Talk to someone about it
Another pretty obvious suggestion here but one I think a lot of people forget to do, especially when everything is so chaotic online. Because online is where most of this shit happens and where almost everyone gets their information and shares their experiences.
But remember that there are people in your real life that’s probably feeling this heaviness too. Sometimes, we just need a kind ear to chat about it with. A friend or family member (I even had a conversation with my life coach about it!) or if there is no-one, helplines are always available.
Related read: My Experience With The Samaritans
Do your bit to help (within your means)
When things feel heavy, we can often feel a bit useless. I certainly do.
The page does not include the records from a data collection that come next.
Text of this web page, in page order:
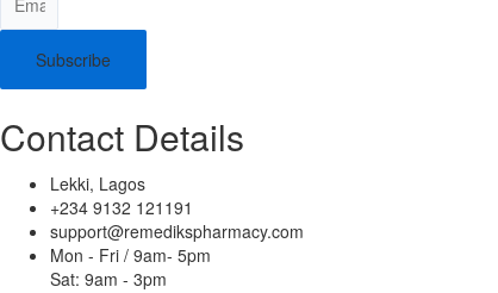
Subscribe
Contact Details
Lekki, Lagos
+234 9132 121191
support@remedikspharmacy.com
Mon - Fri / 9am- 5pm
Sat: 9am - 3pm
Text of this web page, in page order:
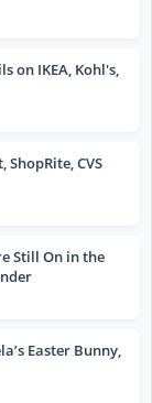
on IKEA, Kohl's,
CVS
Still On in the
Easter Bunny,
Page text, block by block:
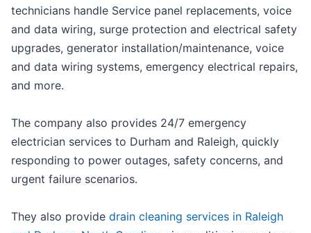
technicians handle Service panel replacements, voice
and data wiring, surge protection and electrical safety
upgrades, generator installation/maintenance, voice
and data wiring systems, emergency electrical repairs,
and more.
The company also provides 24/7 emergency
electrician services to Durham and Raleigh, quickly
responding to power outages, safety concerns, and
urgent failure scenarios.
They also provide drain cleaning services in Raleigh
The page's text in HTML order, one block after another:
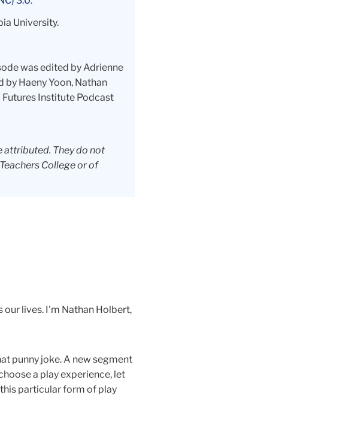
University.
was edited by Adrienne
Haeny Yoon, Nathan
Futures Institute Podcast
attributed. They do not
College or of
our lives. I'm Nathan Holbert,
punny joke. A new segment
a play experience, let
particular form of play

So I like to help in whatever way I can. Supporting charities is very important to me and I’m not really the sort of person that can sit back and do nothing. Even when I can find the words myself, I’ll make sure I’m sharing someone else’s.
So helping and doing your bit within your means can be a really helpful way to lift that heaviness ever so slightly. This might be signing a petition, donating your time or money, sharing your experience, RT’ing someone else’s experience or reaching out to someone you feel might be struggling.
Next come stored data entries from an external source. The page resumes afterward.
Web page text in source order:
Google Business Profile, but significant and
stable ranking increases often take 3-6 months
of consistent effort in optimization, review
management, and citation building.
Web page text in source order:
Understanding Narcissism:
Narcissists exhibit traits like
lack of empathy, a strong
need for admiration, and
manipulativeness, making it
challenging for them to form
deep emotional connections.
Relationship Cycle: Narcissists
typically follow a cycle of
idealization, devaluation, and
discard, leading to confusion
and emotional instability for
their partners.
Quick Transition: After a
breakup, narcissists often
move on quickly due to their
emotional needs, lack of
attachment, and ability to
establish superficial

But remember the “within your means” part if this point. You don’t want to put yourself in a worse mental state.
Shake it out
This is a neat little thing I learned from my life coach and something that can be very useful for when you feel like you’ve got pent up negative energy or emotion in you that you need to release. Put on your favourite songs and shake it out for 10 minutes. That’s it!
You might start small, just shaking your arms or legs. But as you get into it, you’ll find yourself getting out of your head and into your body. Emotion gets stored IN THE BODY. So that’s why this is particularly useful. You might end up dancing by the end of it and actually getting a bit hot and sweaty! But it’s all good!
Be gentle with yourself
If shaking it out and dancing isn’t your thing, then you might go the opposite way and be super gentle with yourself. I do both, depending on how I feel. Sometimes I’ll do both in one day because I need that energy and that calm to feel in balance.
So perhaps instead, have a nice afternoon nap. Drink a green tea, listen to some relaxing music, meditate, wear your comfiest and baggiest clothes, go for a super slow walk, get a hot water bottle – just because, watch your comfort film, cuddle your teddy and whatever else you need to find that sweet gentle energy.
Lean in to what you believe
And finally, a point that I think is really important, regardless of what you believe. You might be religious or believe in the power of the Universe but it really doesn’t matter. The point here is that leaning into those beliefs of something bigger than you – a higher power – can really help clear your mind and help you come to terms with the heaviness that you’re feeling.
If you struggled during that week in March, I feel you. I’d love to hear about what you did or do in order to keep your mental well-being safe. Let me know in the comments.